ADS 468x60

Wednesday, 27 January 2010

Review: The Fighter (15) ★★★★
A look at the early years of boxer "Irish" Micky Ward and his brother who helped train him before going pro in the mid 1980s.


Is The Fighter, Rocky for a new generation? In a way, yes, you can't help but compare it to Stallone's masterpiece but for all it's similarities it's still a very different film.

It's a standard story that's laid out in front of you, underdog gets a chance at the big time and along the way to the big time comes up against varying obstacles. You've seen it a million times, in a million different movies but where the The Fighter triumphs is that it concentrates on and makes the characters the main focal point rather than the story itself.

To say that The Fighter is a character piece is an understatement, it's based on a true story and you can see why David O Russell was drawn to the project. The Fighter is essentially the story of Micky and Dickie Ward, both boxers but both with different styles and personalities. It has been marketed and sold as the story of Micky Ward but since Dickie has so much involvement and has his own character arc its as much about him as his brother.

Dickie Ward is the older of the two brothers who has now retired from the ring, his highlight being that he once knocked down Sugar ray Leonard. Dickie now spends his time 'training' his younger brother inbetween frequenting his favourite crack den and being filmed by a HBO film crew about the life of a crack addict. Dickie delusionally believes that they are there to film his big comeback and its quite emotional to see that he truly believes this.

Micky is Dickie's younger brother and is a boxer not really going anywhere. This is down in part to Dickie's involvement, or non-involvement as the case may be and continually keeping Micky in his slender shadow. When Dickie finally gets busted for assaulting police officers, Micky takes it upon himself to get his own fighting crew together and finally makes headway into the boxing world. All the while Dickie views his brothers progress from behind prison bars and slowly comes to realise that his is a life wasted and it's his brother who needs his support.
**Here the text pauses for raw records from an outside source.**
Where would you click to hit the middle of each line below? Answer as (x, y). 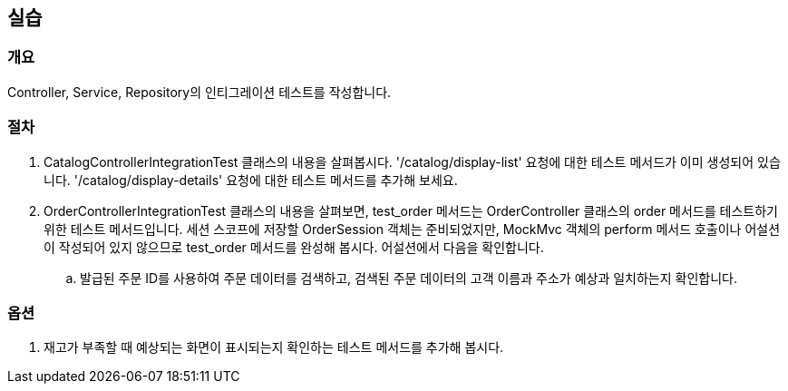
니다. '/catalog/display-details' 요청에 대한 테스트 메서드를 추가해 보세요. (251, 180)
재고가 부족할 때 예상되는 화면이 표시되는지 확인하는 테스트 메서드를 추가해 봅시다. (274, 347)
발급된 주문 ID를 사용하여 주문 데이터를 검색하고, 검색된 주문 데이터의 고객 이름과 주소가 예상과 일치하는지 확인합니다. (409, 278)
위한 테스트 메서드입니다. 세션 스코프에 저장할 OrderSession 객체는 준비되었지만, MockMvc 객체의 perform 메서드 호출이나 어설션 (412, 229)
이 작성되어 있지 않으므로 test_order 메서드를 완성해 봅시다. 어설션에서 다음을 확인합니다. (294, 247)
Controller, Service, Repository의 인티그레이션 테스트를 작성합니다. (199, 92)
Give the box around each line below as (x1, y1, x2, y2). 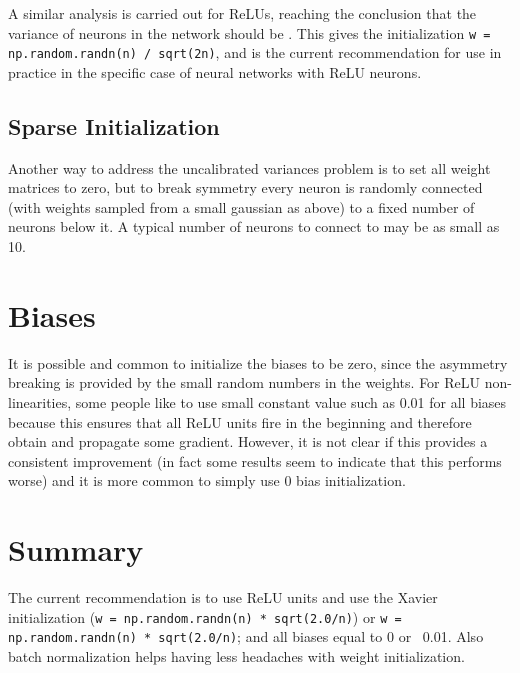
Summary (8, 529, 144, 570)
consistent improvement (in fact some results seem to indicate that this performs (8, 450, 502, 471)
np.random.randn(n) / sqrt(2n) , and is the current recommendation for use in (8, 42, 502, 63)
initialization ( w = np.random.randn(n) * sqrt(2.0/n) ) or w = (8, 606, 402, 627)
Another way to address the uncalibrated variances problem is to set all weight (8, 157, 491, 178)
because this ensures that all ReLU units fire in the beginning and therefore (8, 411, 472, 432)
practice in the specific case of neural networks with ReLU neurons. (8, 61, 422, 82)
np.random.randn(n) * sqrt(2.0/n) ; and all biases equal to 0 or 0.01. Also (8, 626, 484, 647)
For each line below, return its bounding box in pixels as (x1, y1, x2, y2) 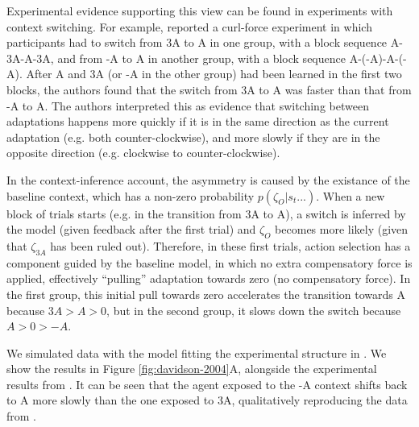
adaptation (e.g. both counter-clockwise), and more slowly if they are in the (6, 128, 380, 145)
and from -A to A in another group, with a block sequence (57, 49, 346, 66)
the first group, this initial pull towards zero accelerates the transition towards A (6, 285, 406, 302)
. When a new (316, 187, 385, 204)
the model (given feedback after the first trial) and (6, 221, 256, 238)
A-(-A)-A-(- (349, 49, 407, 66)
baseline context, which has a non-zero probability (6, 187, 255, 204)
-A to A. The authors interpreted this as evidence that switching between (6, 97, 369, 114)
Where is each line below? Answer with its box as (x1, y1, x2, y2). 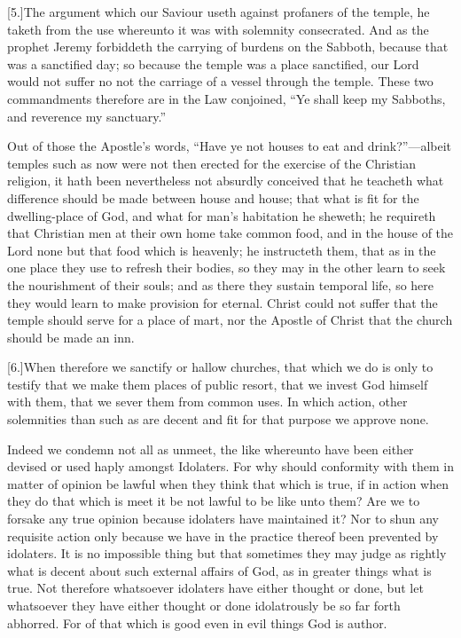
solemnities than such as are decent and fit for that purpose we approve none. (7, 410, 429, 429)
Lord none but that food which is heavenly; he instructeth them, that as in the (7, 240, 436, 259)
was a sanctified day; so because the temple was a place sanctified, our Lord (7, 54, 419, 73)
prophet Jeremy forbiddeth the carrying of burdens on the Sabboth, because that (7, 37, 449, 56)
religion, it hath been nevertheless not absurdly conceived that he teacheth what (7, 171, 444, 190)
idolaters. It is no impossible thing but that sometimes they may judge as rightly (7, 544, 447, 563)
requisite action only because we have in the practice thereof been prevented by (7, 526, 439, 545)
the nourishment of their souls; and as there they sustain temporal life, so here (7, 275, 434, 294)
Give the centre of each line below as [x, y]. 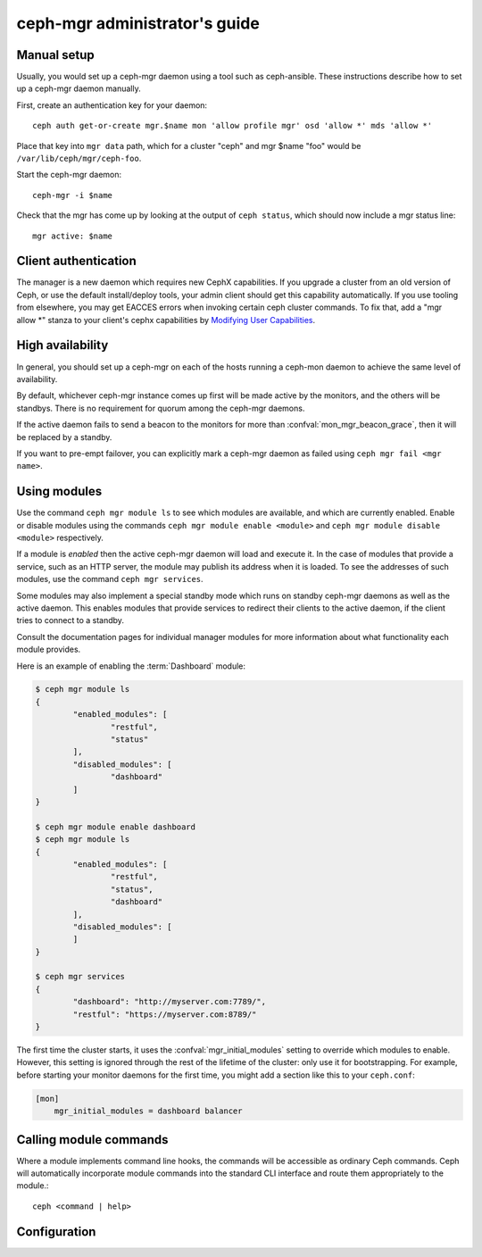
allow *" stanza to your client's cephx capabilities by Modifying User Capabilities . [166, 320]
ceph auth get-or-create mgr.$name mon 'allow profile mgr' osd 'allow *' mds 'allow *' [233, 126]
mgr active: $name [73, 236]
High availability [62, 345]
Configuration [56, 1232]
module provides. [49, 649]
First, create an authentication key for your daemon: [112, 105]
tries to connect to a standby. [71, 620]
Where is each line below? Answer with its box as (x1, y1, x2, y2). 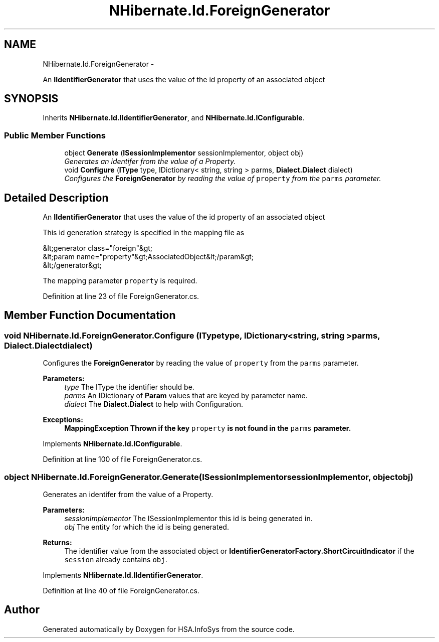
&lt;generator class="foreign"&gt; (43, 244, 153, 253)
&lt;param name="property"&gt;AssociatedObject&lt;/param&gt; (43, 252, 254, 261)
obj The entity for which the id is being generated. (64, 523, 229, 531)
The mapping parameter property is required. (43, 276, 197, 285)
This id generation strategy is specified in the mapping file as (43, 228, 245, 237)
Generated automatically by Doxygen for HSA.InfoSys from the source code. (43, 624, 295, 633)
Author (4, 603, 40, 616)
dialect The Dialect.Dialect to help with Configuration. (64, 400, 243, 409)
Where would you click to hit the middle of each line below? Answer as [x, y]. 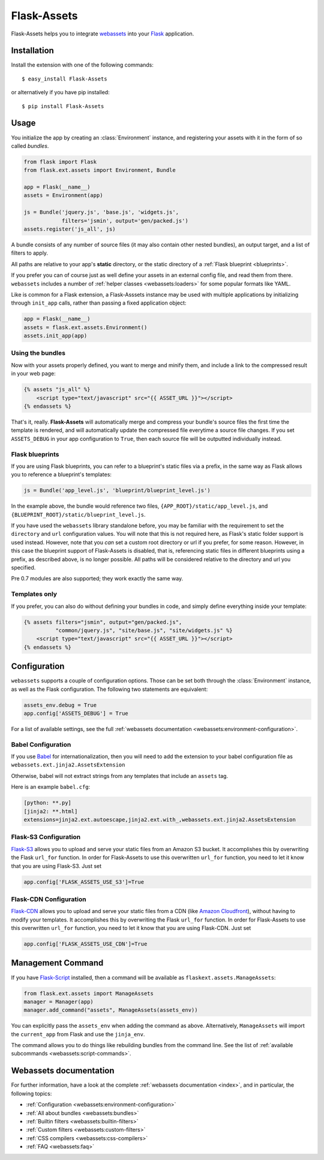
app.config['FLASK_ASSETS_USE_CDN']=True [85, 944]
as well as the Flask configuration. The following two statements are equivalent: [109, 689]
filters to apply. [29, 253]
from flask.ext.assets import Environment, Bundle [100, 170]
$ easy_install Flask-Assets [64, 79]
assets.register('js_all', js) [70, 229]
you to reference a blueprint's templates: [61, 475]
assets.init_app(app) [55, 336]
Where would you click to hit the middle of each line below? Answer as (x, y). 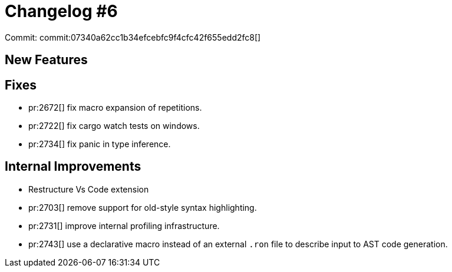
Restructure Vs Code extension (89, 189)
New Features (46, 60)
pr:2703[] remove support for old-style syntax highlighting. (143, 207)
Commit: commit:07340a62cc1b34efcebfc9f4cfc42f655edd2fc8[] (133, 37)
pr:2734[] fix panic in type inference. (100, 144)
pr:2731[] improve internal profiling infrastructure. (124, 225)
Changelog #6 (61, 11)
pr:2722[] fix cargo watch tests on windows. (114, 126)
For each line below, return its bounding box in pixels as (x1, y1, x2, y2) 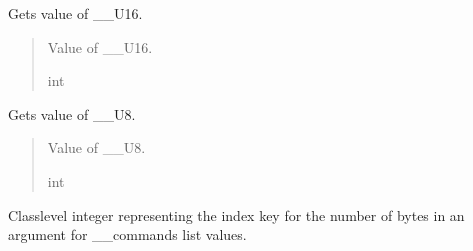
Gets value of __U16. (8, 3, 143, 23)
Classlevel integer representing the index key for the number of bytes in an (8, 204, 465, 225)
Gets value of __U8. (8, 103, 136, 124)
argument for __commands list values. (8, 224, 247, 245)
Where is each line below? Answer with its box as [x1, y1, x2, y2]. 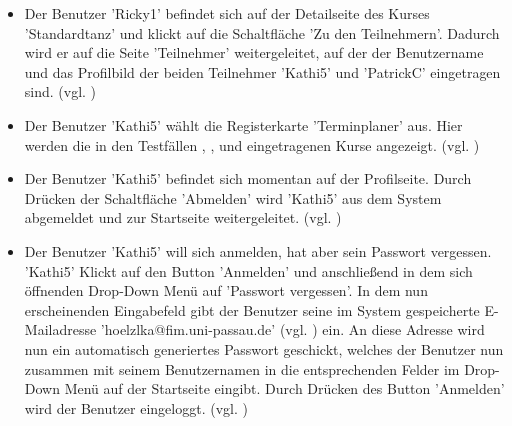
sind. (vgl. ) [24, 81, 97, 102]
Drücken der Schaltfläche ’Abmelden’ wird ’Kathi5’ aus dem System [24, 187, 442, 208]
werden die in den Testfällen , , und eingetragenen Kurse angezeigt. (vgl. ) [24, 134, 480, 155]
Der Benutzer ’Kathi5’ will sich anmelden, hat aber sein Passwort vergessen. [24, 240, 492, 261]
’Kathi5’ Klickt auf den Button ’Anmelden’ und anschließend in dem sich [24, 260, 473, 281]
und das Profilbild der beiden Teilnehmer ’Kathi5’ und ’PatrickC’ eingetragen [24, 61, 501, 82]
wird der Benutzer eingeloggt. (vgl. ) [24, 397, 248, 418]
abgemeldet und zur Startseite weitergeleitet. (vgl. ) [24, 207, 342, 228]
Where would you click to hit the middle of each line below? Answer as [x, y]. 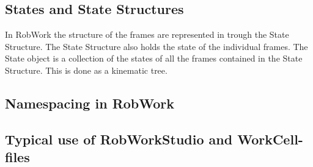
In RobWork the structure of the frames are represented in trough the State [147, 34]
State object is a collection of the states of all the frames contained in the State [154, 58]
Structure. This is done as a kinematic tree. [86, 70]
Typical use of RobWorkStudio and [119, 139]
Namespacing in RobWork [90, 103]
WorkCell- [270, 139]
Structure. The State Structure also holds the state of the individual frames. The [156, 46]
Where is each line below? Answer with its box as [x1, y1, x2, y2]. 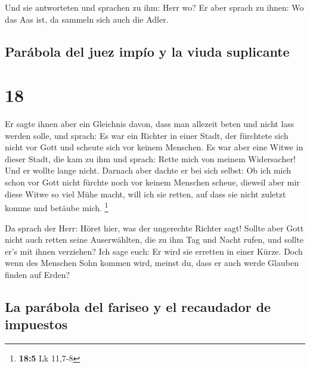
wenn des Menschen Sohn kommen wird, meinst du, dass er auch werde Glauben [5, 256, 299, 269]
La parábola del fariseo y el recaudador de [5, 297, 271, 316]
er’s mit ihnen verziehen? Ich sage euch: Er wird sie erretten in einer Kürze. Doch [5, 245, 303, 257]
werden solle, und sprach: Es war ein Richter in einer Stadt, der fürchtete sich [5, 129, 289, 141]
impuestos [5, 315, 68, 333]
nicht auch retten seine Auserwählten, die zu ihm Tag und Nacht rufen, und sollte [5, 233, 303, 246]
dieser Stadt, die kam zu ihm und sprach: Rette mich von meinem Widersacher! [5, 152, 296, 165]
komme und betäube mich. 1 [5, 200, 108, 214]
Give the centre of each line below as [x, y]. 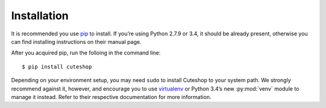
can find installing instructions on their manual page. [76, 41]
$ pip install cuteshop [57, 67]
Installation [40, 16]
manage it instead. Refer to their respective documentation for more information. [111, 97]
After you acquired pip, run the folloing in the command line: [86, 53]
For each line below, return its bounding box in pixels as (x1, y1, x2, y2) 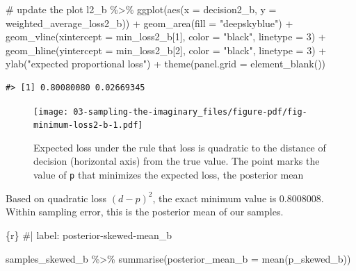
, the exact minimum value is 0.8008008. (152, 190, 324, 205)
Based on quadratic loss (6, 190, 107, 205)
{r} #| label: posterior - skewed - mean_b (6, 227, 172, 242)
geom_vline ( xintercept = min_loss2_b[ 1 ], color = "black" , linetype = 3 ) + (6, 29, 326, 44)
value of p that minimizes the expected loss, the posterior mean (33, 167, 304, 182)
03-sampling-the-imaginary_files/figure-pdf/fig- (73, 106, 307, 117)
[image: (33, 106, 69, 117)
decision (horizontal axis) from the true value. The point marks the (33, 154, 320, 168)

There are no surprises in this movie, it plays out exactly how you expect it to but it's the performances that drive this forward, with Christian Bale delivering a grandiose acting class as Dickie. As per The Machinist Bale has slimmed himself right down (although not to The Machinists extent) to play the drug addict and has all the mannerisms and wide eyed stares down to a tee. Bale is a credit to his profession when he makes sacrifices the way he does for roles and as always the result is astonishing. Mark Wahlberg plays Micky as almost a direct opposite to Bale's Dickie, withdrawn with a quiet demeanour he makes Micky seem vulnerable even when he's in the ring with his opponents. It's a solid, confident performance but is clearly overshadowed by Bale who to be fair is in the much more intriguing and challenging role.

Amy Adams plays Charlene, Micky's girlfriend, with a feisty punch who speaks her, and at times, Mickys mind. To be fair she even has more balls than him when it comes to standing up to his insane and very large family. Then there is Melissa Leo as the Wards mother, a brash, no nonsense, straight talking mother who also acts as Micky's manager. Again another confident assured role and brings a heavy amount of grit to family matters.

David O Russell has directed a film which through it's core has heart and confidence, this comes across in the film making and in the actors performances. He's let Christian Bale off the lead and allowed him to create a character that will no doubt be the one people come away from the film remembering.